* [Try it]:
Beginning with the line in which "Mi 3. Jul 2013, 22:51 (152, 198)" appears, transcribe each line word for word until the records end. Do not include pictures.

* [Records to use]:

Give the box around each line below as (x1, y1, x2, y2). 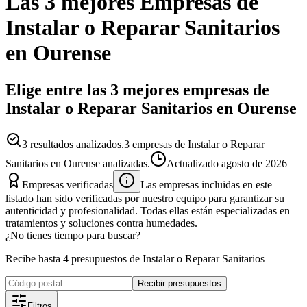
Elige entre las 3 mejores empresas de (5, 80, 269, 99)
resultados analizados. (27, 138, 124, 150)
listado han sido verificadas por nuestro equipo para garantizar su (5, 192, 284, 204)
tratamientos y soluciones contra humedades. (5, 217, 197, 229)
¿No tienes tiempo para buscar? (5, 229, 140, 241)
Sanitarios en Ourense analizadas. (5, 157, 150, 169)
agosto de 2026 (221, 157, 287, 169)
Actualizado (167, 157, 221, 169)
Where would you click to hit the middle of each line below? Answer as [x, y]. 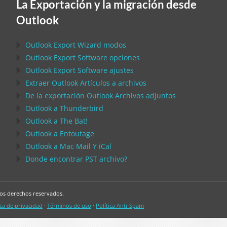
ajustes [121, 70]
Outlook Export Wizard [63, 45]
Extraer [39, 83]
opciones [124, 58]
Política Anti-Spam [120, 205]
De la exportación [56, 96]
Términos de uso [69, 205]
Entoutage [77, 134]
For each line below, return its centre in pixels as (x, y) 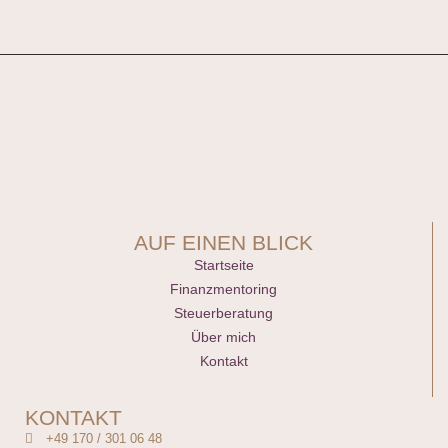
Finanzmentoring (223, 288)
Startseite (223, 264)
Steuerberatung (223, 312)
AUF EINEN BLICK (223, 242)
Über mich (223, 336)
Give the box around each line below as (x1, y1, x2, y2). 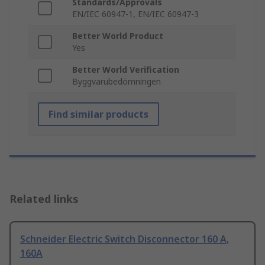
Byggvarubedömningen (72, 76, 161, 88)
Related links (9, 192, 79, 206)
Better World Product (72, 30, 163, 42)
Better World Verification (72, 64, 179, 76)
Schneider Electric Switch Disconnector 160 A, (20, 232, 229, 246)
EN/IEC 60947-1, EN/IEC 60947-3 (72, 8, 199, 20)
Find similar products (49, 108, 148, 121)
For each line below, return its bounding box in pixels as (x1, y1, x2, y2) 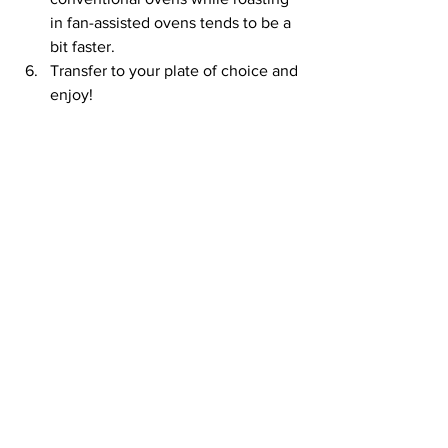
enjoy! (50, 86, 93, 103)
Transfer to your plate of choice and (50, 62, 302, 79)
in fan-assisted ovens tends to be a (50, 14, 295, 31)
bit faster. (50, 38, 115, 55)
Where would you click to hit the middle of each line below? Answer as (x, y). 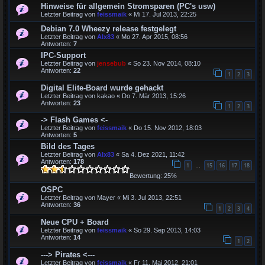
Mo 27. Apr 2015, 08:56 (154, 37)
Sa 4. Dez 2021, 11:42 (153, 155)
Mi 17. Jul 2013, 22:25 (165, 14)
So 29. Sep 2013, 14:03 (167, 230)
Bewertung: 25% (153, 176)
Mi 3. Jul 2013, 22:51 (152, 198)
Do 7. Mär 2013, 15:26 (154, 96)
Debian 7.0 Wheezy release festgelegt (109, 29)
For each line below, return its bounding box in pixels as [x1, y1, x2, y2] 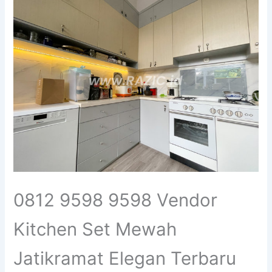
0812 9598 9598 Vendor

* [Response]:
Mi 3. Jul 2013, 22:51 (152, 198)
Do 7. Mär 2013, 15:26 (154, 96)
Debian 7.0 Wheezy release festgelegt (109, 29)
For each line below, return its bounding box in pixels as [x1, y1, x2, y2] 
0812 9598 9598 Vendor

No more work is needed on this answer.